Dean Bennett, Pincher Creek, AB (Canadian Press) – Long before RCMP Const. Mike Ferguson was convicted of shooting a prisoner to death in a holding cell, he was known around the office as an angry man with an explosive temper.

He challenged fellow officers to fist fights, told off his sergeant, got into a shoving match with a firearms instructor and railed against francophones.

He was advised to get anger management counselling. He never did and no one followed up, provincial court Judge Derek Redman said in a fatality inquiry report released Tuesday.

“Although this concern was identified well before (the fatal shooting), it was not dealt with in a timely and effective manner,” wrote Redman.

The judge urged that all future internal RCMP complaints be investigated thoroughly and within specific timelines.

RCMP Assistant Commissioner Marianne Ryan said that has already been done.
“The RCMP has made significant changes over the past decade to prevent this sort of profoundly sad circumstance from happening again,” Ryan, who is head of criminal investigations in Alberta, said in a release.

“(Alberta) RCMP has a system in place to identify, track, monitor and hold accountable those employees whose behaviour has the potential to affect their ability to carry out their duties in a safe manner.”

The fatality inquiry report into Darren Varley’s death in a holding cell at the Pincher Creek detachment in southern Alberta comes almost 12 years after the shooting in October 1999.

Ferguson had arrested Varley for public drunkenness and, in an scuffle in the cell, shot the 26-year-old trucker twice with a service weapon — once in the chest and once in the head. Varley was declared dead in hospital just over a day later.

Ferguson, a 19-year-veteran, was convicted of manslaughter five years later and after three trials. He said he fired in self-defence after Varley went for his gun.

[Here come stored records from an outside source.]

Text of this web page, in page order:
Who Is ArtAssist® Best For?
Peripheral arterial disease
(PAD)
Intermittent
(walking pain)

He left the force after his conviction.

Ferguson was excused from testifying at the inquiry, which was held to make recommendations on how to prevent the same thing from happening again. His psychologist said having to appear would worsen Ferguson’s depression and post-traumatic stress.

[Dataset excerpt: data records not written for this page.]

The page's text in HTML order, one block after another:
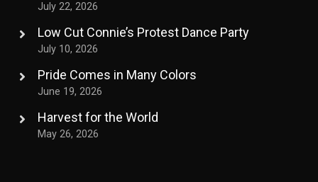
July 22, 2026
Low Cut Connie’s Protest Dance Party
July 10, 2026
Pride Comes in Many Colors
June 19, 2026
Harvest for the World
May 26, 2026

Redman said it was clear well before the shooting that Ferguson had anger management issues.

The inquiry was told Ferguson bullied his colleagues. He frequently hectored a francophone officer and told her if she wasn’t a woman he’d “deck her.”
He publicly complained about French people, the inquiry was told, and said francophone RCMP officers were ineffective in all-anglophone detachment areas.

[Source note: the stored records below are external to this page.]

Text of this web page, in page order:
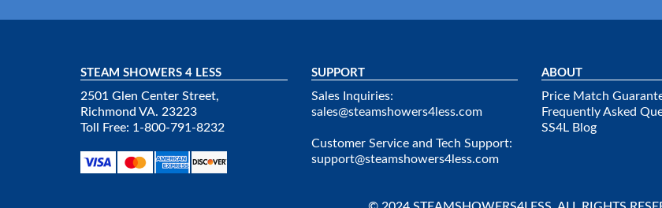
STEAM SHOWERS 4 LESS
2501 Glen Center Street,
Richmond VA. 23223
Toll Free: 1-800-791-8232
SUPPORT
Sales Inquiries:
sales@steamshowers4less.com
Customer Service and Tech Support:
support@steamshowers4less.com
ABOUT
Price Match
Frequently Asked
SS4L Blog

He once bragged about making a fellow officer “ask nicely” to get him to move out of his way.

He told a staffer she was lousy at her job, and when the sergeant intervened in the subsequent shouting match, he told off the sergeant.

“The secretarial staff and some of the members are uncomfortable in the presence of Const. Ferguson because he may explode and lose his temper at any time,” one internal investigator wrote in his findings.

In the community, Ferguson coached kids in basketball. He once chest-bumped a referee for making what he thought was a bad call. He then threatened him by telling him he was a police officer. When the ref complained, Ferguson grabbed and twisted his arm.

Ferguson’s firearms instructor said the constable displayed a know-it-all attitude, which eventually led to the two men shoving each other.

Ferguson once picked up a drunk juvenile young offender and allegedly punched him in a cell. The youth complained and showed bruises to his head and chest, but police dismissed it.

The Mountie once swore at and challenged another officer to duke it out in the police garage to see who was the detachment’s “top dog.”

On the night Varley died, Ferguson was dispatched to the hospital. Varley was there to check up on a friend and had called police because he was worried that his fiancée had been abducted.

Instead, it was Varley who was arrested.

Varley was drunk, but witnesses say it was Ferguson who was abusive, punching and handcuffing him before hauling him off to an RCMP cell.

Varley kicked out the back window of the police cruiser in retaliation.
Redman said while accounts differed, it was clear Ferguson and Varley had another set-to in the cellblock that led to the fatal head shot.

The judge also suggested that police put in more gun lockboxes in detachments to help prevent altercations in cells from escalating into deadly situations. He also said more security cameras should be installed.
RCMP Sgt. Tim Taniguchi, RCMP spokesman for Alberta, said the force has already acted on both those recommendations. He said lockboxes have been in place at all new detachments since 2003 and are being installed in older ones.

He said video surveillance cameras are now in about two-thirds of all 110 Alberta detachments. The remainder are to be in place by 2013.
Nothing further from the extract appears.